In quale misura sono presenti nelle costituzioni questi due elementi? la
speciale missione dei membri dell’istituto è proposta nelle costituzioni come
speciale partecipazione al mistero del Cristo apostolo e missionario?
Nella
storia della Chiesa, gli autentici rappresentanti della apostolica vivendi
forma sono stati “memoria vivente” di Cristo nella luce e nella forza dello
Spirito Santo, cioè nel dinamismo dello Spirito Santo della Pentecoste.

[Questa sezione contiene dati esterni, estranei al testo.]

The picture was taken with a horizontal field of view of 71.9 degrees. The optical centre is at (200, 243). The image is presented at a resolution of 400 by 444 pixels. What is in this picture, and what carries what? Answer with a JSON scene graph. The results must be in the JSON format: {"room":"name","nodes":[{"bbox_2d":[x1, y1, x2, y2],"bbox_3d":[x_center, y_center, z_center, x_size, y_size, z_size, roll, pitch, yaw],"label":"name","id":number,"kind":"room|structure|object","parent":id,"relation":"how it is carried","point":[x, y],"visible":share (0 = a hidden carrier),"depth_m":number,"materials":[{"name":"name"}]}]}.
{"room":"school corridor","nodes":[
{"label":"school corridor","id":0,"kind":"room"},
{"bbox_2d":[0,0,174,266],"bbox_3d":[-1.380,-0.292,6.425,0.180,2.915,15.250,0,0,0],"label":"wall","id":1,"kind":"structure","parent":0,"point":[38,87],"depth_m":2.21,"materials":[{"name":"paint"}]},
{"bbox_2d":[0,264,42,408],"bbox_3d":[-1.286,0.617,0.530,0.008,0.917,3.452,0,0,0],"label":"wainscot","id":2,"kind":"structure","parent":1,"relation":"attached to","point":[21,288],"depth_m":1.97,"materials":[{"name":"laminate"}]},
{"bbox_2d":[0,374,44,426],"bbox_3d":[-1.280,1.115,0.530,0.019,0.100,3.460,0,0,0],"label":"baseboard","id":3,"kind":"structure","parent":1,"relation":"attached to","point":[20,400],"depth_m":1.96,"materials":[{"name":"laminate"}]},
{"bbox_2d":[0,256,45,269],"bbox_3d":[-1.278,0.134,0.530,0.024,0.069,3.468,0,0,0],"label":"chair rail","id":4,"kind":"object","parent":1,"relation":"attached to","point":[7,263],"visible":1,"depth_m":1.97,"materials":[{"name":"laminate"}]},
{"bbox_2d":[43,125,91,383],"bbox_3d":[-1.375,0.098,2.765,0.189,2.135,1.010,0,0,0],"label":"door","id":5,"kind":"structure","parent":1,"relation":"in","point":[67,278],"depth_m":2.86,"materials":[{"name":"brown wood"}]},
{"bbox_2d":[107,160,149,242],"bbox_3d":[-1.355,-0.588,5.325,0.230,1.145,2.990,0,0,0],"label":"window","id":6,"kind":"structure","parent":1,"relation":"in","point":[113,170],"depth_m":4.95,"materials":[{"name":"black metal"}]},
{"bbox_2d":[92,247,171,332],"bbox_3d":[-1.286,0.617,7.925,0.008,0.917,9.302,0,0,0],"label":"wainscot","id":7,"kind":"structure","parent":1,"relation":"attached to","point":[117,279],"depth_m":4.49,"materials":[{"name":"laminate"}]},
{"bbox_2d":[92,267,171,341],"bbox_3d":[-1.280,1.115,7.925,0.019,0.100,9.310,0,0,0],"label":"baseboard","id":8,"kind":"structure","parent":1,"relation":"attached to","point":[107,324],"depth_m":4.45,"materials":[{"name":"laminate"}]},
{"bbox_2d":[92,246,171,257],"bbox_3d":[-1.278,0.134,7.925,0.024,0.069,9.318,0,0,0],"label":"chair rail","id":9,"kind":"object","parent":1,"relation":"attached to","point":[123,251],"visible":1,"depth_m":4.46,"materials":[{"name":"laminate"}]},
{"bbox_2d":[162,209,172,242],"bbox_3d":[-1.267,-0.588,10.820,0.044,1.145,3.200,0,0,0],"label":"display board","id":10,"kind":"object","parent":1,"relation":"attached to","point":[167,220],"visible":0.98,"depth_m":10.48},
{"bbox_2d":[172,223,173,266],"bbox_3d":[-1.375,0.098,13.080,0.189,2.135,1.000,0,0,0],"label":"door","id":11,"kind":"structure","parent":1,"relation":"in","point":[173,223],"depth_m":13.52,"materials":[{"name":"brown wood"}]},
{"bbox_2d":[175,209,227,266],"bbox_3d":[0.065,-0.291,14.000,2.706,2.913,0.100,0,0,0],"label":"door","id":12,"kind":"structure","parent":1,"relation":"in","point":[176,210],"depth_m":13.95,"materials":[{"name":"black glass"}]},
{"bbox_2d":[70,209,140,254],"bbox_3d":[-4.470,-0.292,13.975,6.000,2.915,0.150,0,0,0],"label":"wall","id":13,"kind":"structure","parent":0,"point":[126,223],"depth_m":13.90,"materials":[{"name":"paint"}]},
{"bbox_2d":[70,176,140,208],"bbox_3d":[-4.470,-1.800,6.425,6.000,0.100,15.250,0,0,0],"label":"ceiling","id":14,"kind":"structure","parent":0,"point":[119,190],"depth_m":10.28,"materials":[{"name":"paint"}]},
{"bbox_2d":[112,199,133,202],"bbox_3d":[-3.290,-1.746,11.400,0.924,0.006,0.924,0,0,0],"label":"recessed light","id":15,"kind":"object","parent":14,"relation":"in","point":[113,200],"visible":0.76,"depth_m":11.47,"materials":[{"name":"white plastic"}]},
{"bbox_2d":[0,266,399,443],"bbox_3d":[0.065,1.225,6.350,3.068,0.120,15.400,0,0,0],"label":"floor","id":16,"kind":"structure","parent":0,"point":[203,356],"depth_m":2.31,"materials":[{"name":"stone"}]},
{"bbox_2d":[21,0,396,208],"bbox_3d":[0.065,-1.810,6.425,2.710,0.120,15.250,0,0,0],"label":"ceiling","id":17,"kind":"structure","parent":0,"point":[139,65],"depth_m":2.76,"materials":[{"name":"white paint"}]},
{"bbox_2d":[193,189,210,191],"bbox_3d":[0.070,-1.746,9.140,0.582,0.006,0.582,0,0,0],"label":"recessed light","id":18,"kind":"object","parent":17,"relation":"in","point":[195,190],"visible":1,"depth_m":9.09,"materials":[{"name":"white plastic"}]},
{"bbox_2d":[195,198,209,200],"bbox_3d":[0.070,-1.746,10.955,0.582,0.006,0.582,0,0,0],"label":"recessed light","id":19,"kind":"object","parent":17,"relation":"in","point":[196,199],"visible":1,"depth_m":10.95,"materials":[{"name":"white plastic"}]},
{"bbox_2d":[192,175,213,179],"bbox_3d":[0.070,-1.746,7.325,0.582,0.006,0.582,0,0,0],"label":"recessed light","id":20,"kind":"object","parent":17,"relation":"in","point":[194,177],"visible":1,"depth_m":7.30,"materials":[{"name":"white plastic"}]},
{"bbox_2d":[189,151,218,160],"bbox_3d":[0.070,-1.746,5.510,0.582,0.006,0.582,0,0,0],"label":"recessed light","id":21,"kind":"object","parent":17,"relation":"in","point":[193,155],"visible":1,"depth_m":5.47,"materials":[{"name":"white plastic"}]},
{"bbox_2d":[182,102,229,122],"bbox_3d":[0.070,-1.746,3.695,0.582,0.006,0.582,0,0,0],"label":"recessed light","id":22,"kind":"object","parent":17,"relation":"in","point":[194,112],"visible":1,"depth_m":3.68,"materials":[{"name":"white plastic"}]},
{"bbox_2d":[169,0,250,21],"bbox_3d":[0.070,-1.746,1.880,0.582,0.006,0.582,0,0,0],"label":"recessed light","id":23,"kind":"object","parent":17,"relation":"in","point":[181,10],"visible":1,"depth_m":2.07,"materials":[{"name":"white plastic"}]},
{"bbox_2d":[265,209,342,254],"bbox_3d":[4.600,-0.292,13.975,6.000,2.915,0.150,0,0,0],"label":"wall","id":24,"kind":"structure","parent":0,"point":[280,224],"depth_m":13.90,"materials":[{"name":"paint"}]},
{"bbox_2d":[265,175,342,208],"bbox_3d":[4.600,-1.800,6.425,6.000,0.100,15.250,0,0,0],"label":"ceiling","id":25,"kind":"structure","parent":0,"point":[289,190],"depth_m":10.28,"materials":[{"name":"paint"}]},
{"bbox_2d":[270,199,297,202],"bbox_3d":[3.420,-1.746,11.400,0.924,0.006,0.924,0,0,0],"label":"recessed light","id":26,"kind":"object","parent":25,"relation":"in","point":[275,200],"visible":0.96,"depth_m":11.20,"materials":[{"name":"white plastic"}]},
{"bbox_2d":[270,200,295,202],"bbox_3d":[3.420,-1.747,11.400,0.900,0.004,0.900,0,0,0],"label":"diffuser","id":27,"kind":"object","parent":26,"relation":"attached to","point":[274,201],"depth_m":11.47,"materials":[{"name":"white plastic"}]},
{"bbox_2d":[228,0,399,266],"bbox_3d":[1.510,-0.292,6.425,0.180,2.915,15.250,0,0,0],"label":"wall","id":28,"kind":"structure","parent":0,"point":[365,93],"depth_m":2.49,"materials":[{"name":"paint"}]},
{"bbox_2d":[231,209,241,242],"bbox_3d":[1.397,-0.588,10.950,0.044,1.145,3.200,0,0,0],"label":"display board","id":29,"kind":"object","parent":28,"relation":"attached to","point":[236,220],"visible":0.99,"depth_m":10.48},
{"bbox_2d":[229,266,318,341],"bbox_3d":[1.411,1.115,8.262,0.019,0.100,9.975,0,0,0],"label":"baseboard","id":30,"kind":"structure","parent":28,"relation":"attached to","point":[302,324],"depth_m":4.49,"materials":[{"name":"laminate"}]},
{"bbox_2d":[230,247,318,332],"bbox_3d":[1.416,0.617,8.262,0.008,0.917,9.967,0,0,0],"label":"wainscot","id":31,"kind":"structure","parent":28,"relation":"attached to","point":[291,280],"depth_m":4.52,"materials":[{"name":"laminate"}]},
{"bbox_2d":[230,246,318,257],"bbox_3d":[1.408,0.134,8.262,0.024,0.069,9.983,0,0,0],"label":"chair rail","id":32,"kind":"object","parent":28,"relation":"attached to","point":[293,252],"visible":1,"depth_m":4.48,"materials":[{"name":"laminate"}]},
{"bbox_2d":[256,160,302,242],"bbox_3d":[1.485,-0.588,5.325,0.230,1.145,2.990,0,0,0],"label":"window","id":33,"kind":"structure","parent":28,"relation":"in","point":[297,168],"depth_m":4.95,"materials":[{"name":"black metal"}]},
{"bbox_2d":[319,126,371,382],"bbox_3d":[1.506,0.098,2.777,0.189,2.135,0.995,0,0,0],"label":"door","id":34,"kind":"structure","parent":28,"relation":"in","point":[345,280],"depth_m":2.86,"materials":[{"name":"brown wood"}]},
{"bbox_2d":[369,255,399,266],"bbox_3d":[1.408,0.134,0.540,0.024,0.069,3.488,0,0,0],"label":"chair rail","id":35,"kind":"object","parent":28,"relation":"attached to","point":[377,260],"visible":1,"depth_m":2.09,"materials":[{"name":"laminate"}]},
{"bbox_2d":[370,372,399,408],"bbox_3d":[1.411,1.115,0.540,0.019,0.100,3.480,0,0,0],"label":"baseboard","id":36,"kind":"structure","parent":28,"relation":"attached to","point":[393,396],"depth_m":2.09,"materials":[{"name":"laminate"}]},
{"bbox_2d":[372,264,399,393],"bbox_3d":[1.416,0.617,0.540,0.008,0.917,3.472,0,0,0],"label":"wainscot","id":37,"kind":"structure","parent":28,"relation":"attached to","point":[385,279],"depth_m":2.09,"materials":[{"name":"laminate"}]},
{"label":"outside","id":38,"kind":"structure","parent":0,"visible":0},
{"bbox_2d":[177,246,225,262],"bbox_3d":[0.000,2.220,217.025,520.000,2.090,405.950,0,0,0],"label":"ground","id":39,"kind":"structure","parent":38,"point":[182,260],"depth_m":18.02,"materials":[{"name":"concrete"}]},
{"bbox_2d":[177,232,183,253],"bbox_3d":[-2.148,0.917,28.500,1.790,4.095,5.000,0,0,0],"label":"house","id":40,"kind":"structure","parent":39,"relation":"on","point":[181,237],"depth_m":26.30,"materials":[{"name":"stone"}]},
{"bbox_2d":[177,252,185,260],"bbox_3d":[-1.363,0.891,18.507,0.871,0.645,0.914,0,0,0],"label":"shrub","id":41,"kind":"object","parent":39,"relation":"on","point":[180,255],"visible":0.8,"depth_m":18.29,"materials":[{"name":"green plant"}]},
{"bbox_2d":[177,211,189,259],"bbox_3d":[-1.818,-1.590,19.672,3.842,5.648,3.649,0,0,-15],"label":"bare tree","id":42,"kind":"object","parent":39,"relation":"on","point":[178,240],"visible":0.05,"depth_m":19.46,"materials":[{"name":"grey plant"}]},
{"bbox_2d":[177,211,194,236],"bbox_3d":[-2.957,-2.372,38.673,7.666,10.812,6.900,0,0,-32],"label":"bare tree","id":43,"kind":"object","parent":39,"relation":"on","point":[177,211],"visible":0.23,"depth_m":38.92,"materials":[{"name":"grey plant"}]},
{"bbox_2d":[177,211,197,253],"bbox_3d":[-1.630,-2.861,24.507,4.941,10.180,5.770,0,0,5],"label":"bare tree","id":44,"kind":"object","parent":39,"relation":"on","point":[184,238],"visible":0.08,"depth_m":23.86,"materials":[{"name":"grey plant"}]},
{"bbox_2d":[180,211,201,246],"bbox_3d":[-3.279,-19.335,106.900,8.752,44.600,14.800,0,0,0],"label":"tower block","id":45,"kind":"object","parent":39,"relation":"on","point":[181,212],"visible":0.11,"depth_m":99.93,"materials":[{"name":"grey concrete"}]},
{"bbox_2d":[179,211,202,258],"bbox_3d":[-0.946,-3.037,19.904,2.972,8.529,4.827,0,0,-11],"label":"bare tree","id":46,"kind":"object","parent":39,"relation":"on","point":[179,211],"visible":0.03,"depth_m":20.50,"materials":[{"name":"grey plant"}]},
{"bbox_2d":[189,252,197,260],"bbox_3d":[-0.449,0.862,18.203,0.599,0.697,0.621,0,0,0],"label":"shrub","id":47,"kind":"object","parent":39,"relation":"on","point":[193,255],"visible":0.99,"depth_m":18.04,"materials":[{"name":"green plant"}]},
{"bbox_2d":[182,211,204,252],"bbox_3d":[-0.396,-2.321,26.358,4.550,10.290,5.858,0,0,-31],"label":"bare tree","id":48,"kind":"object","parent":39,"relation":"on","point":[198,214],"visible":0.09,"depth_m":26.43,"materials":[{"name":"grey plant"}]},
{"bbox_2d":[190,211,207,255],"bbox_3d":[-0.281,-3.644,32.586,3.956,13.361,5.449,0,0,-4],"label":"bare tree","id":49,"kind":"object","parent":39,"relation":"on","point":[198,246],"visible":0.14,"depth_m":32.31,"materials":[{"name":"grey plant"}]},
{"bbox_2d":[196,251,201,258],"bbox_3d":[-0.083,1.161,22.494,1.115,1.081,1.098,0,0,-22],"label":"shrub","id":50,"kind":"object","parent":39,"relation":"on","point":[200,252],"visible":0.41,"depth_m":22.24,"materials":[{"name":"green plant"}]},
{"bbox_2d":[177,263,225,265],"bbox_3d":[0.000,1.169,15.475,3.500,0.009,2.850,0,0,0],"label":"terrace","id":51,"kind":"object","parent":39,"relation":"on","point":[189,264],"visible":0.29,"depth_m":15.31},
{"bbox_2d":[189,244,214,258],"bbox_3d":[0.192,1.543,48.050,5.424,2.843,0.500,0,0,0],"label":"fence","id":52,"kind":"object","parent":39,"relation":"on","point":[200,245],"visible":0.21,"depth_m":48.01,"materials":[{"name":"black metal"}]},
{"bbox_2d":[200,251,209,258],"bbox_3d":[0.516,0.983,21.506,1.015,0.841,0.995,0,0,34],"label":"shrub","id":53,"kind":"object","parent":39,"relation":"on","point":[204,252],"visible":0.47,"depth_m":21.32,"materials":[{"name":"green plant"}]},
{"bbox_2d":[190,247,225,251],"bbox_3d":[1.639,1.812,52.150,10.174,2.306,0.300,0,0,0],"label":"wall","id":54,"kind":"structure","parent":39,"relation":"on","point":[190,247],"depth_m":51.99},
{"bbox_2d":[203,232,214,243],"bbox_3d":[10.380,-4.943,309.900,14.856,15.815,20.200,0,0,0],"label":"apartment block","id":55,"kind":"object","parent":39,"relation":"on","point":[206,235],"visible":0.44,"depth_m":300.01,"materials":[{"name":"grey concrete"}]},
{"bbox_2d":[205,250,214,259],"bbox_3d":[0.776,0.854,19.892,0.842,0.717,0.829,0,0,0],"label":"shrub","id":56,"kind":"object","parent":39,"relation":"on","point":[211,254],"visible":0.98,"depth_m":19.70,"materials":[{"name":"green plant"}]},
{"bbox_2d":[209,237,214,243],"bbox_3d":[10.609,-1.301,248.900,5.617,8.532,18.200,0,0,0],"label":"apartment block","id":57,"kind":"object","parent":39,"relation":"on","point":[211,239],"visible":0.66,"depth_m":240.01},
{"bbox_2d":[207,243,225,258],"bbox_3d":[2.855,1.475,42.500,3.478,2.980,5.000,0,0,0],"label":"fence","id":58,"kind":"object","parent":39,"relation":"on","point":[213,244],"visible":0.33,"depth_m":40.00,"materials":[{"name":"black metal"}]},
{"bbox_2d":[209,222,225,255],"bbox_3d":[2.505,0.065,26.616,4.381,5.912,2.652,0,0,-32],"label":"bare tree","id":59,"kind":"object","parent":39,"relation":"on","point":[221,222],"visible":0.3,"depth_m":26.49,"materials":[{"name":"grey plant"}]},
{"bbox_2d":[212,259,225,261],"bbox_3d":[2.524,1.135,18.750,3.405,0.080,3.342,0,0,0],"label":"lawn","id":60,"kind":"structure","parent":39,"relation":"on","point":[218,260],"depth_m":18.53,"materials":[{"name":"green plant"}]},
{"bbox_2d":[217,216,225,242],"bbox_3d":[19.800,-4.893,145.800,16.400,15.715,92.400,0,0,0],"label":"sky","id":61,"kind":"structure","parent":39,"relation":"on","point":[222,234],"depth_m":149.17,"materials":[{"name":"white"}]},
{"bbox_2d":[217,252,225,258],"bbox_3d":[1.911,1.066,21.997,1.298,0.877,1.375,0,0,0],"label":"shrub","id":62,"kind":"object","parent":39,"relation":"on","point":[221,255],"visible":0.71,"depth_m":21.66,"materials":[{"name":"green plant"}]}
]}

Quale
posto, quali riferimenti sono dedicati allo Spirito Santo nelle costituzioni?
viene specificato in esse, ad esempio, che la vita spirituale, che è vita nello
Spirito, richiede da ogni membro dell’istituto non solo una condotta morale in
armonia con i doni ricevuti dallo Spirito nel battesimo, ma anche la
coltivazione di un particolare dono dello Spirito, che apre a nuove possibilità
e frutti di santità e di apostolato? (VC 30).
La
Chiesa e il mondo hanno bisogno nel nostro tempo di uomini e donne che,
lasciandosi configurare a Cristo dal Padre, che è il formatore per eccellenza,
e vivendo come persone cristiformi nel dinamismo dello Spirito Santo della Pentecoste,
siano per tutti, secondo il carisma del proprio istituto, una presenza viva del
Cristo consacrato, obbediente, casto, povero, orante e missionario.
Dobbiamo
pertanto chiedere alla santissima Trinità che invii alla sua vigna persone
consacrate, affinché anche nel nuovo millennio la vita consacrata risplenda
come «memoria vivente del modo di esistere e di agire di Gesù come Verbo incarnato
di fronte al Padre e di fronte ai fratelli» (VC 22).